[Dataset records]
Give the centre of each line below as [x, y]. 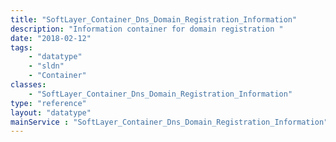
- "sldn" [46, 66]
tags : [21, 47]
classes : [28, 85]
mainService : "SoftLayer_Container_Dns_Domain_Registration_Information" [169, 122]
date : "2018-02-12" [51, 38]
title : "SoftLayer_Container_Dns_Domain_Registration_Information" [154, 19]
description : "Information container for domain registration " [147, 29]
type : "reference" [48, 103]
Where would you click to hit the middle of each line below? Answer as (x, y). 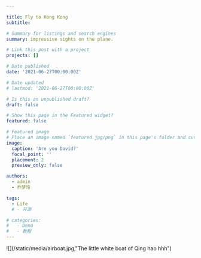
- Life (20, 204)
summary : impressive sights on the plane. (60, 39)
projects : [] (22, 55)
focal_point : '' (32, 154)
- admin (21, 182)
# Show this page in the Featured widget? (60, 115)
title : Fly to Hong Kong (37, 17)
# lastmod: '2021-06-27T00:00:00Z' (51, 88)
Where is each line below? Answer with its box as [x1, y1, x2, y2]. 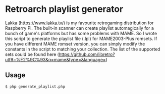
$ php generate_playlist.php [5, 84, 65, 89]
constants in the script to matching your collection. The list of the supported [5, 46, 161, 52]
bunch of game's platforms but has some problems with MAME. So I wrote [5, 30, 157, 36]
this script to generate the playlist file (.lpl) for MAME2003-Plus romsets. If [5, 36, 158, 42]
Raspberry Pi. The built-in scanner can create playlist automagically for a [5, 25, 154, 31]
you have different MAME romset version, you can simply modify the [5, 41, 145, 47]
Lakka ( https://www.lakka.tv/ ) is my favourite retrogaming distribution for [5, 20, 154, 26]
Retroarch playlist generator [5, 3, 123, 15]
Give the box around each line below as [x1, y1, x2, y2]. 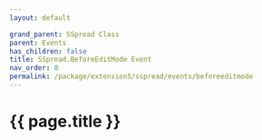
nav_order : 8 [9, 64, 59, 73]
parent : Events [9, 38, 67, 47]
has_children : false [9, 46, 88, 55]
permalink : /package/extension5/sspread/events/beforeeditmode [9, 72, 254, 82]
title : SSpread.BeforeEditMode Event [9, 55, 152, 65]
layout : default [9, 13, 71, 23]
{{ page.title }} [9, 111, 121, 132]
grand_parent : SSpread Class [9, 29, 120, 39]
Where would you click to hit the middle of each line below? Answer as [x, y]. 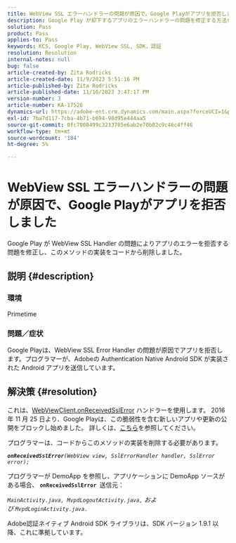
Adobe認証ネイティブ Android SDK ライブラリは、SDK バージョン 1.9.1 [109, 523]
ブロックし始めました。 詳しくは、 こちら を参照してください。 [110, 427]
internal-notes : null [39, 60]
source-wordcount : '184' [44, 138]
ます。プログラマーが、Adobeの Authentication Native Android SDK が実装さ [118, 359]
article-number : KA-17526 [45, 105]
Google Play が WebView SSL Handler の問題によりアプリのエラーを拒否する [118, 244]
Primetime [22, 314]
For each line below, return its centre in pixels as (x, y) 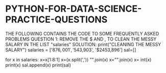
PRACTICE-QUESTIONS (56, 20)
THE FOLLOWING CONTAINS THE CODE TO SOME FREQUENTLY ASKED (82, 33)
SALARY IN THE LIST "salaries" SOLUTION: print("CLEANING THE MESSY (83, 44)
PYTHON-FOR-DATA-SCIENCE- (74, 9)
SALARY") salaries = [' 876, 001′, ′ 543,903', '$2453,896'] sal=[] (71, 50)
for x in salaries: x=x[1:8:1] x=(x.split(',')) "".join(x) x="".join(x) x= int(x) (78, 59)
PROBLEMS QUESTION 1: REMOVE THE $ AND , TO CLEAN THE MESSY (81, 39)
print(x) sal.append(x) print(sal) (38, 65)
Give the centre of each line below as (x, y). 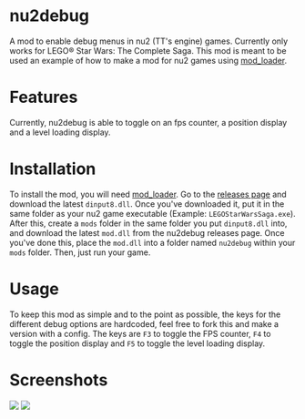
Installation (53, 169)
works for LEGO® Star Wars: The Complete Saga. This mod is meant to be (148, 50)
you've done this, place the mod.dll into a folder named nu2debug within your (152, 242)
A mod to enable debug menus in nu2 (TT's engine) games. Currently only (149, 41)
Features (44, 97)
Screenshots (59, 380)
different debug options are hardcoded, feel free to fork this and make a (144, 323)
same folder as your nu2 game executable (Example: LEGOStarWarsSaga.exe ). (152, 213)
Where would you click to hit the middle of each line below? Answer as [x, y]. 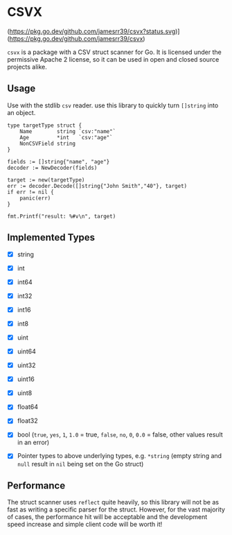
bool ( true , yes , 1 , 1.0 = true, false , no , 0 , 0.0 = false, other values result [120, 435]
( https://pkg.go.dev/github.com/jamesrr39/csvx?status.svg [91, 31]
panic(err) [35, 198]
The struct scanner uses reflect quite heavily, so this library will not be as [113, 502]
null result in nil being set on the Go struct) [80, 464]
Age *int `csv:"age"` [66, 137]
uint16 [26, 379]
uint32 [26, 365]
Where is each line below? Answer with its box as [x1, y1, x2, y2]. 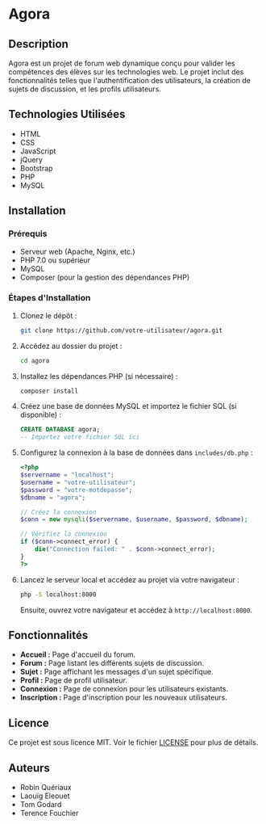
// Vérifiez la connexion [19, 530, 107, 538]
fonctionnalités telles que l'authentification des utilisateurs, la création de [8, 76, 251, 85]
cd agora [19, 356, 50, 364]
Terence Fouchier [19, 808, 79, 818]
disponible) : [19, 410, 62, 420]
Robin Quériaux [19, 782, 72, 792]
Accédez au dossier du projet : [19, 341, 123, 351]
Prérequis [8, 228, 48, 239]
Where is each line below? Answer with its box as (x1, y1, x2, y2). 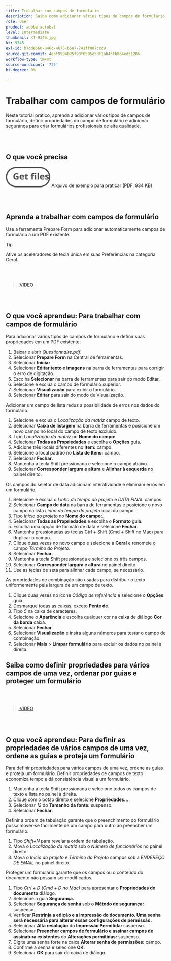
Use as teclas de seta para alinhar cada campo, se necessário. (13, 567, 145, 573)
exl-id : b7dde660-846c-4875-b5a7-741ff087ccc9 (6, 46, 106, 51)
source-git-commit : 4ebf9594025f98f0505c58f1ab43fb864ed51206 (6, 51, 140, 56)
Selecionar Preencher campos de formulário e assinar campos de (13, 928, 154, 935)
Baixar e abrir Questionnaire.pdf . (13, 349, 82, 355)
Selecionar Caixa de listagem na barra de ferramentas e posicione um (13, 422, 161, 429)
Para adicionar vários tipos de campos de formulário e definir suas (6, 333, 145, 339)
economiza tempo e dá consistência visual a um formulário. (6, 776, 130, 782)
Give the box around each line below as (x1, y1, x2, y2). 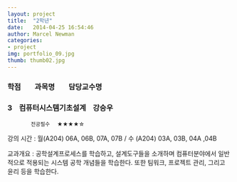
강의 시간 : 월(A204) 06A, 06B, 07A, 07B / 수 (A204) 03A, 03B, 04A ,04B (7, 133, 217, 143)
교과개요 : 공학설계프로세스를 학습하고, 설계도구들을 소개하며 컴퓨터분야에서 (7, 149, 217, 158)
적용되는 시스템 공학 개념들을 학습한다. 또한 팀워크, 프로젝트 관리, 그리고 (26, 158, 226, 166)
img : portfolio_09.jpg (7, 51, 75, 58)
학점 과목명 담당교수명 (7, 81, 102, 91)
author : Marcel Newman (7, 30, 75, 38)
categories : (7, 37, 43, 44)
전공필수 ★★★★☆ (31, 121, 85, 128)
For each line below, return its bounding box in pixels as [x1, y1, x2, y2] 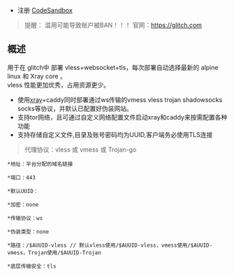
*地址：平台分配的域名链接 [7, 160, 73, 168]
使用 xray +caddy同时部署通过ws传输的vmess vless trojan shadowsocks [17, 95, 223, 103]
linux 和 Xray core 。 [7, 72, 66, 80]
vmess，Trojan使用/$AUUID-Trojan [7, 249, 101, 256]
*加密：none [7, 201, 39, 208]
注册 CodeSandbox [17, 6, 73, 14]
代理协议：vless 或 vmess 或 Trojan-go [24, 145, 137, 154]
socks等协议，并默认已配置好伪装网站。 [17, 104, 133, 112]
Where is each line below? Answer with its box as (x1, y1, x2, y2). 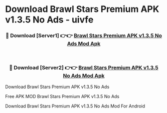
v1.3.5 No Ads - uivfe (5, 14, 94, 25)
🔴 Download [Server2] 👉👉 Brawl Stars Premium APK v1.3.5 (9, 64, 159, 71)
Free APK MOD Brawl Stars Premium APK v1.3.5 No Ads (5, 93, 120, 99)
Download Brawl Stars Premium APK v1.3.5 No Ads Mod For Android (5, 103, 146, 109)
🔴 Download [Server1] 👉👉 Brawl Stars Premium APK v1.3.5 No (5, 32, 162, 39)
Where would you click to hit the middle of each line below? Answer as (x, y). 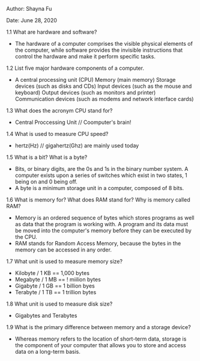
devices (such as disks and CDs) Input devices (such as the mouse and (103, 86)
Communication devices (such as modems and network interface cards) (104, 99)
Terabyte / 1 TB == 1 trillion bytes (56, 292)
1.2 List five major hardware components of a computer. (75, 68)
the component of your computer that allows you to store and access (100, 345)
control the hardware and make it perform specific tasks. (85, 56)
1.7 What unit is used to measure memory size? (65, 261)
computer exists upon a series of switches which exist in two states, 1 (101, 175)
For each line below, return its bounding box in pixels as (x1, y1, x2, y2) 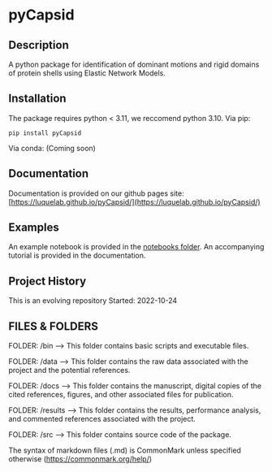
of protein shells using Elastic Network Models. (8, 68, 166, 78)
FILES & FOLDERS (8, 319, 99, 333)
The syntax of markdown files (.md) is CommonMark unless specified (8, 445, 242, 456)
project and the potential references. (8, 366, 131, 375)
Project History (8, 274, 87, 288)
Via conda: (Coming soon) (8, 143, 96, 153)
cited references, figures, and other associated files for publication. (8, 390, 234, 400)
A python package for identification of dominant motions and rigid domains (8, 59, 260, 69)
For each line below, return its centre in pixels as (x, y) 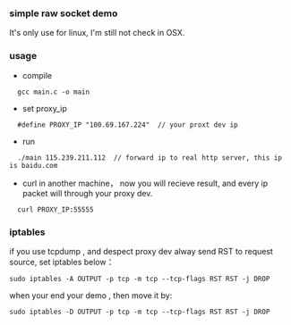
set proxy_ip (44, 108)
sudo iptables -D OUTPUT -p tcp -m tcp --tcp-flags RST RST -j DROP (140, 312)
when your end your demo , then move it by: (91, 295)
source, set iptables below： (62, 262)
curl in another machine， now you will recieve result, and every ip (145, 183)
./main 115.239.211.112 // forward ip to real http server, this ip (150, 158)
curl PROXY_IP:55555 (56, 209)
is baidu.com (34, 165)
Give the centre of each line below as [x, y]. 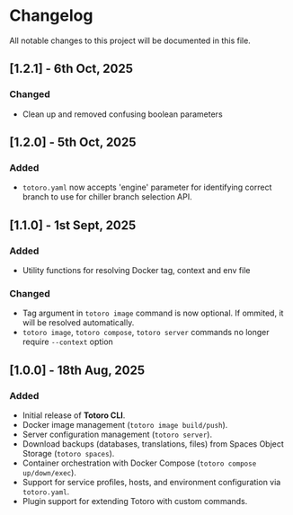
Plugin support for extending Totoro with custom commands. [135, 501]
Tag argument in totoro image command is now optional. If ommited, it [153, 313]
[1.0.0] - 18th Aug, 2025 [77, 370]
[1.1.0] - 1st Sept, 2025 [73, 225]
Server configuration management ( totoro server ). [117, 434]
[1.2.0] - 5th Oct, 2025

— PROMPT —
Copy out every line of the data that includes "different".

— REPLY —
you have different MAME romset version, you can simply modify the [5, 41, 145, 47]
different debug options are hardcoded, feel free to fork this and make a (144, 323)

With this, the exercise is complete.